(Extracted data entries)
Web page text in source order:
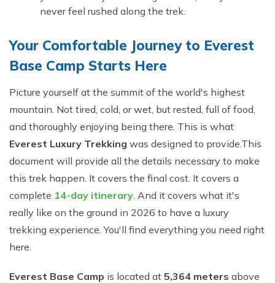
never feel rushed along the trek.
Your Comfortable Journey to Everest
Base Camp Starts Here
Picture yourself at the summit of the world's highest
mountain. Not tired, cold, or wet, but rested, full of food,
and thoroughly enjoying being there. This is what
Everest Luxury Trekking was designed to provide.This
document will provide all the details necessary to make
this trek happen. It covers the final cost. It covers a
complete 14-day itinerary. And it covers what it's
really like on the ground in 2026 to have a luxury
trekking experience. You'll find everything you need right
here.
Everest Base Camp is located at 5,364 meters above
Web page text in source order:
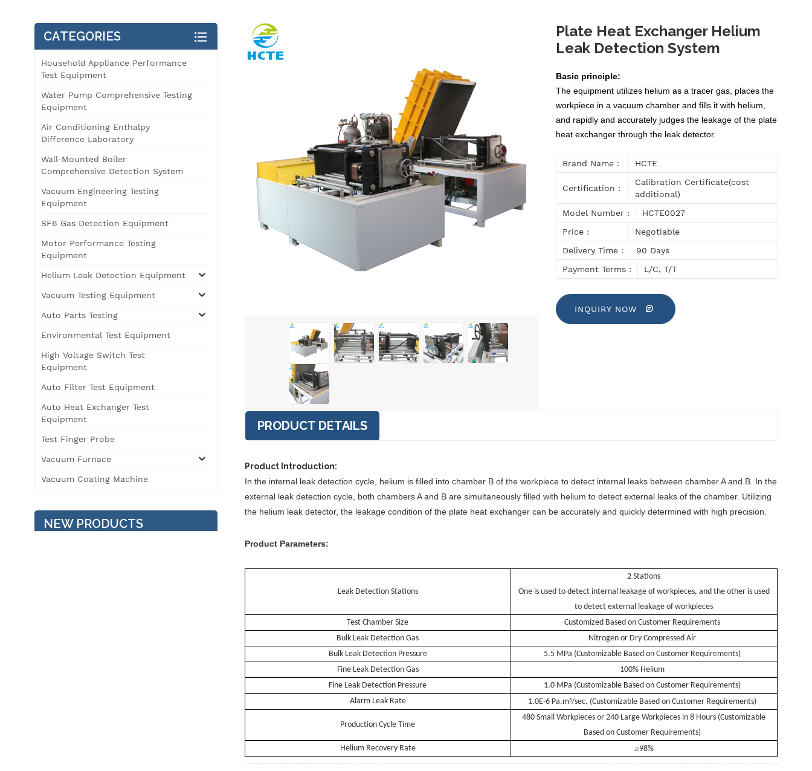
Plate Heat Exchanger Helium
Leak Detection System
Basic principle:
The equipment utilizes helium as a tracer gas, places the
workpiece in a vacuum chamber and fills it with helium,
and rapidly and accurately judges the leakage of the plate
heat exchanger through the leak detector.
Brand Name : HCTE
Certification :
Calibration Certificate(cost
additional)
Model Number :
HCTE0027
Price :
Negotiable
Delivery Time :
90 Days
Payment Terms :
L/C, T/T
INQUIRY NOW
PRODUCT DETAILS
Product Introduction:
In the internal leak detection cycle, helium is filled into chamber B of the workpiece to detect internal leaks between chamber A and B. In the
external leak detection cycle, both chambers A and B are simultaneously filled with helium to detect external leaks of the chamber. Utilizing
the helium leak detector, the leakage condition of the plate heat exchanger can be accurately and quickly determined with high precision.
Product Parameters:
Leak Detection Stations
2 Stations
One is used to detect internal leakage of workpieces, and the other is used
to detect external leakage of workpieces
Test Chamber Size
Customized Based on Customer Requirements
Bulk Leak Detection Gas
Nitrogen or Dry Compressed Air
Bulk Leak Detection Pressure
5.5 MPa (Customizable Based on Customer Requirements)
Fine Leak Detection Gas
100% Helium
Fine Leak Detection Pressure
1.0 MPa (Customizable Based on Customer Requirements)
Alarm Leak Rate
1.0E-6 Pa.m³/sec. (Customizable Based on Customer Requirements)
Production Cycle Time
480 Small Workpieces or 240 Large Workpieces in 8 Hours (Customizable
Based on Customer Requirements)
Helium Recovery Rate
≥98%
CATEGORIES
Household Appliance Performance
Test Equipment
Water Pump Comprehensive Testing
Equipment
Air Conditioning Enthalpy
Difference Laboratory
Wall-Mounted Boiler
Comprehensive Detection System
Vacuum Engineering Testing
Equipment
SF6 Gas Detection Equipment
Motor Performance Testing
Equipment
Helium Leak Detection Equipment
Vacuum Testing Equipment
Auto Parts Testing
Environmental Test Equipment
High Voltage Switch Test
Equipment
Auto Filter Test Equipment
Auto Heat Exchanger Test
Equipment
Test Finger Probe
Vacuum Furnace
Vacuum Coating Machine
NEW PRODUCTS
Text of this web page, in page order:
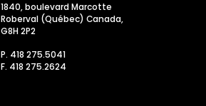
1840, boulevard Marcotte
Roberval (Québec) Canada,
G8H 2P2
P. 418 275.5041
F. 418 275.2624
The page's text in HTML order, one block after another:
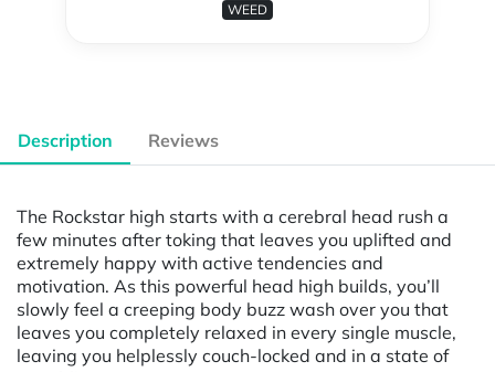
WEED
Description Reviews
The Rockstar high starts with a cerebral head rush a
few minutes after toking that leaves you uplifted and
extremely happy with active tendencies and
motivation. As this powerful head high builds, you’ll
slowly feel a creeping body buzz wash over you that
leaves you completely relaxed in every single muscle,
leaving you helplessly couch-locked and in a state of
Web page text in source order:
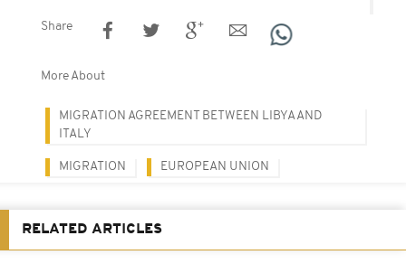
Share
More About
MIGRATION AGREEMENT BETWEEN LIBYA AND
ITALY
MIGRATION EUROPEAN UNION
RELATED ARTICLES
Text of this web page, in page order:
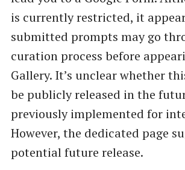
is currently restricted, it
submitted prompts may go
curation process before
Gallery. It’s unclear whether
be publicly released in the
previously implemented for
However, the dedicated page
potential future release.
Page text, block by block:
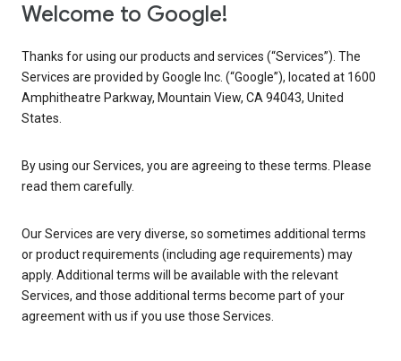
Welcome to Google!
Thanks for using our products and services (“Services”). The
Services are provided by Google Inc. (“Google”), located at 1600
Amphitheatre Parkway, Mountain View, CA 94043, United
States.
By using our Services, you are agreeing to these terms. Please
read them carefully.
Our Services are very diverse, so sometimes additional terms
or product requirements (including age requirements) may
apply. Additional terms will be available with the relevant
Services, and those additional terms become part of your
agreement with us if you use those Services.
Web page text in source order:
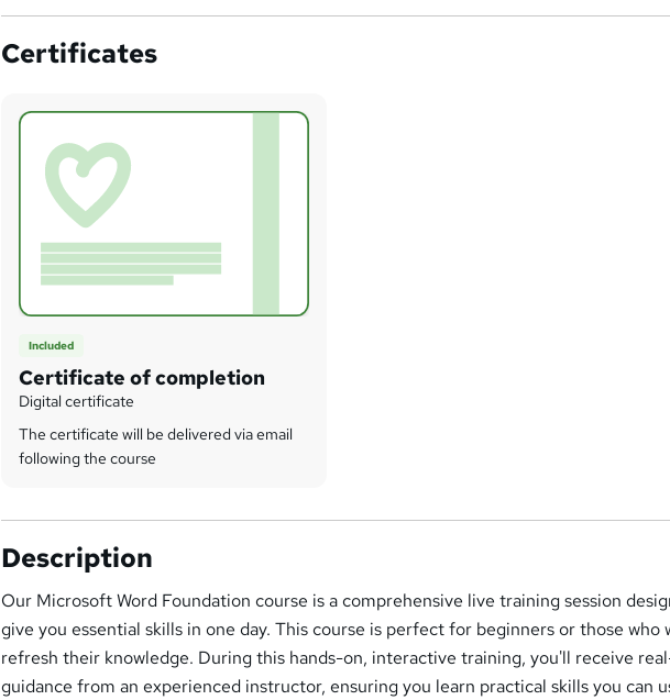
Certificates
Included
Certificate of completion
Digital certificate
The certificate will be delivered via email
following the course
Description
Our Microsoft Word Foundation course is a comprehensive live training session
give you essential skills in one day. This course is perfect for beginners or those who
refresh their knowledge. During this hands-on, interactive training, you'll receive
guidance from an experienced instructor, ensuring you learn practical skills you can
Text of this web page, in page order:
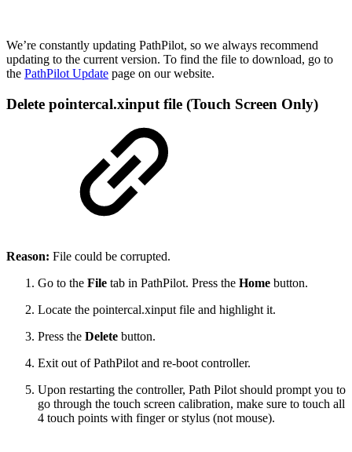
We’re constantly updating PathPilot, so we always recommend
updating to the current version. To find the file to download, go to
the PathPilot Update page on our website.
Delete pointercal.xinput file (Touch Screen Only)
Reason: File could be corrupted.
Go to the File tab in PathPilot. Press the Home button.
Locate the pointercal.xinput file and highlight it.
Press the Delete button.
Exit out of PathPilot and re-boot controller.
Upon restarting the controller, Path Pilot should prompt you to
go through the touch screen calibration, make sure to touch all
4 touch points with finger or stylus (not mouse).
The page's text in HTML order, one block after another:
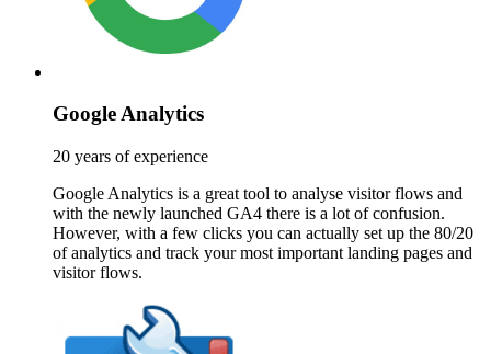
Google Analytics
20 years of experience
Google Analytics is a great tool to analyse visitor flows and
with the newly launched GA4 there is a lot of confusion.
However, with a few clicks you can actually set up the 80/20
of analytics and track your most important landing pages and
visitor flows.
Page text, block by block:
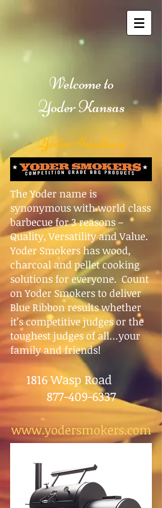
Welcome to
Yoder Kansas
Yoder Smokers
The Yoder name is
synonymous with world class
barbecue for 3 reasons –
Quality, Versatility and Value.
Yoder Smokers has wood,
charcoal and pellet cooking
solutions for everyone. Count
on Yoder Smokers to deliver
Blue Ribbon results whether
it’s competitive judges or the
toughest judges of all…your
family and friends!
1816 Wasp Road
877-409-6337
www.yodersmokers.com
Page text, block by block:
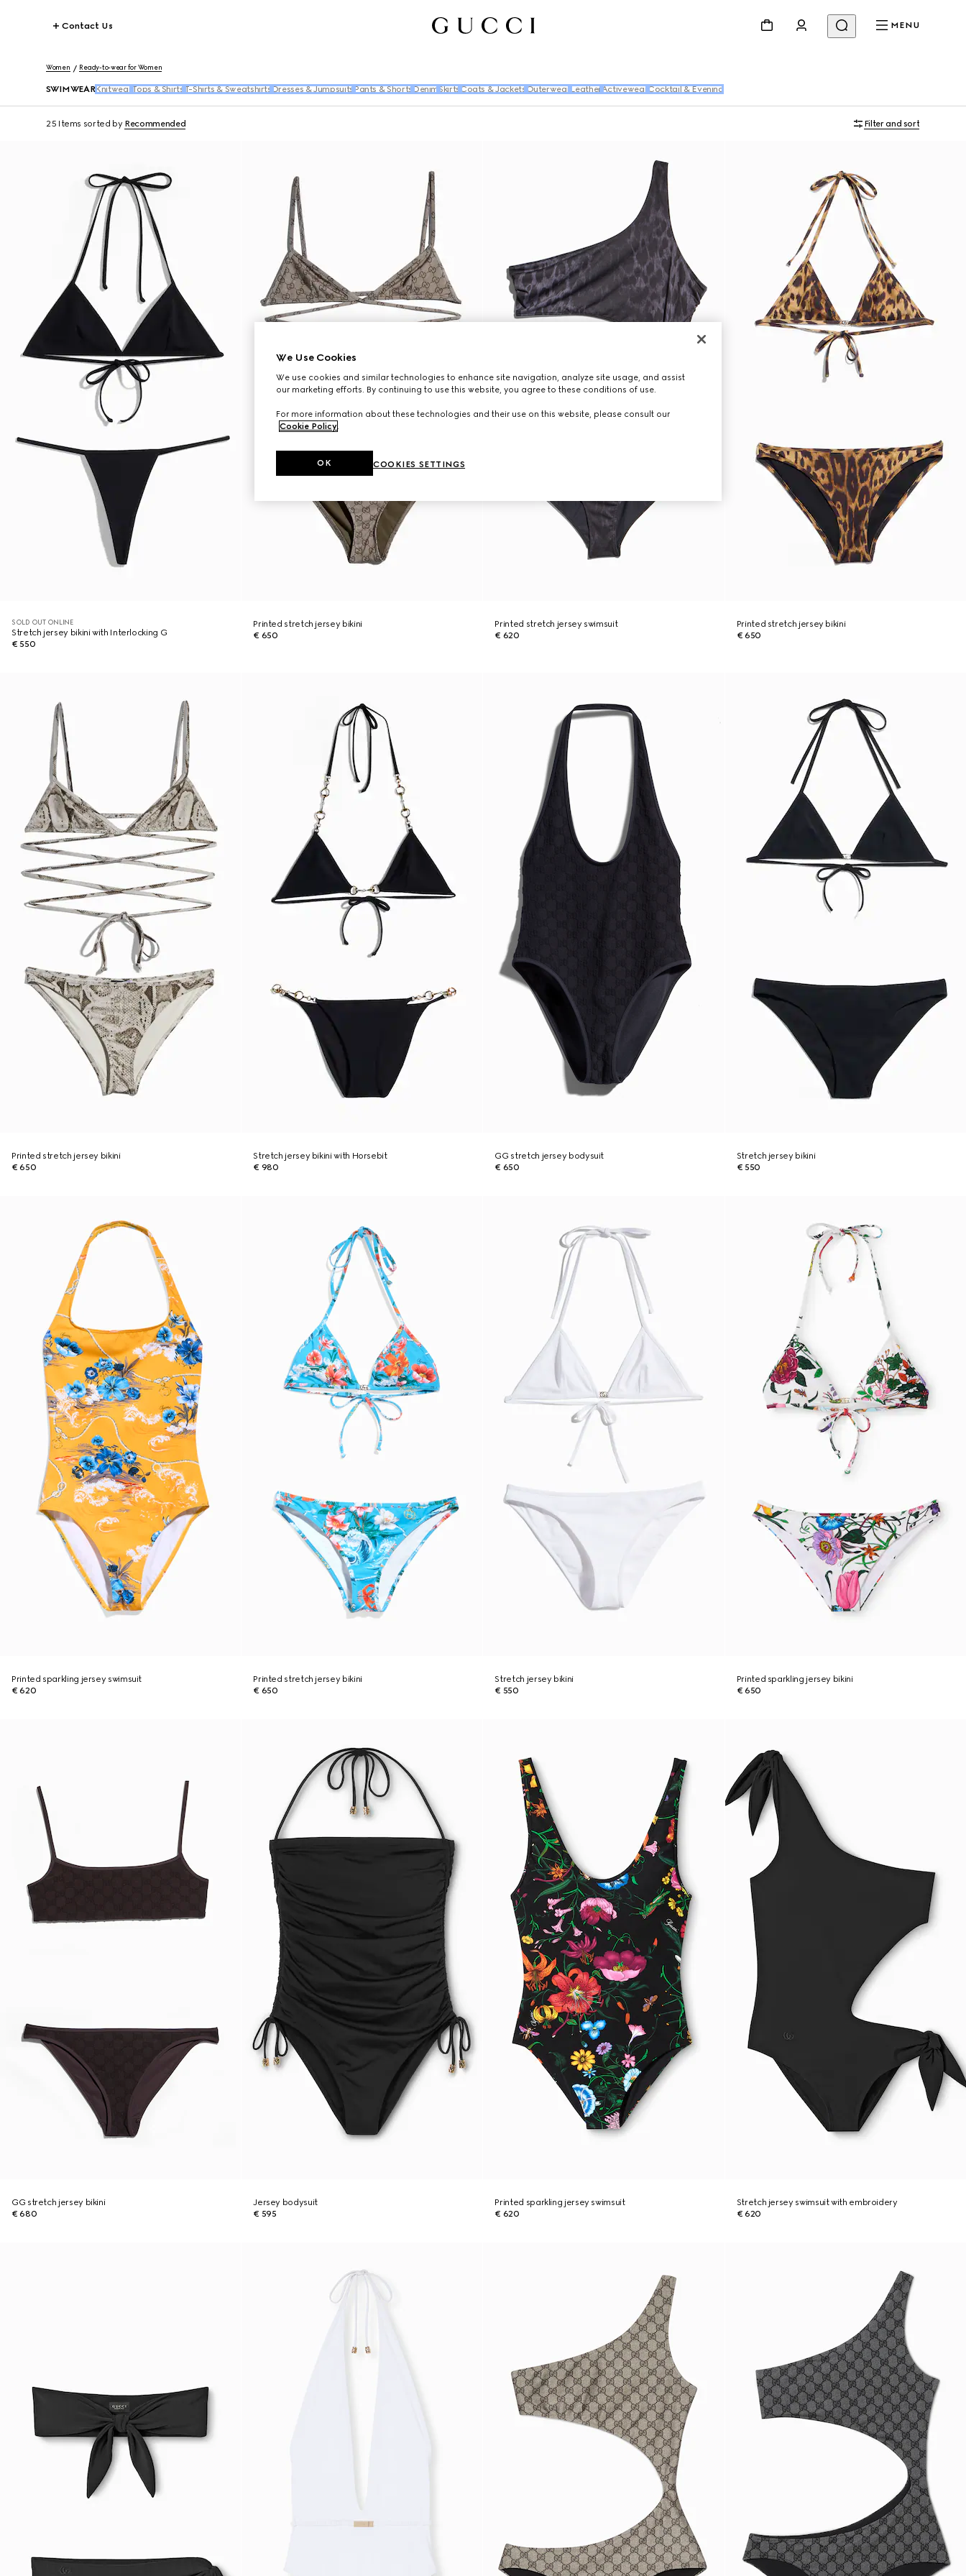
Contact Us MENU
Women Ready-to-wear for Women
SWIMWEARKnitwear Tops & Shirts T-Shirts & Sweatshirts Dresses & Jumpsuits Pants & Shorts Denim Skirts Coats & Jackets Outerwear Leather Activewear Cocktail & Evening
25 Items sorted by Recommended Filter and sort
SOLD OUT ONLINE
Stretch jersey bikini with Interlocking G
€ 550
Printed stretch jersey bikini
€ 650
Printed stretch jersey swimsuit
€ 620
Printed stretch jersey bikini
€ 650
Printed stretch jersey bikini
€ 650
Stretch jersey bikini with Horsebit
€ 980
GG stretch jersey bodysuit
€ 650
Stretch jersey bikini
€ 550
Printed sparkling jersey swimsuit
€ 620
Printed stretch jersey bikini
€ 650
Stretch jersey bikini
€ 550
Printed sparkling jersey bikini
€ 650
GG stretch jersey bikini
€ 680
Jersey bodysuit
€ 595
Printed sparkling jersey swimsuit
€ 620
Stretch jersey swimsuit with embroidery
€ 620
We Use Cookies
We use cookies and similar technologies to enhance site navigation, analyze site usage, and assist
our marketing efforts. By continuing to use this website, you agree to these conditions of use.
For more information about these technologies and their use on this website, please consult our
Cookie Policy.
COOKIES SETTINGS
OK

> **TO DO**
Extract from the data every line where "world" shows up.

> **ANSWER TO THIS TASK**
Picture yourself at the summit of the world's highest
synonymous with world class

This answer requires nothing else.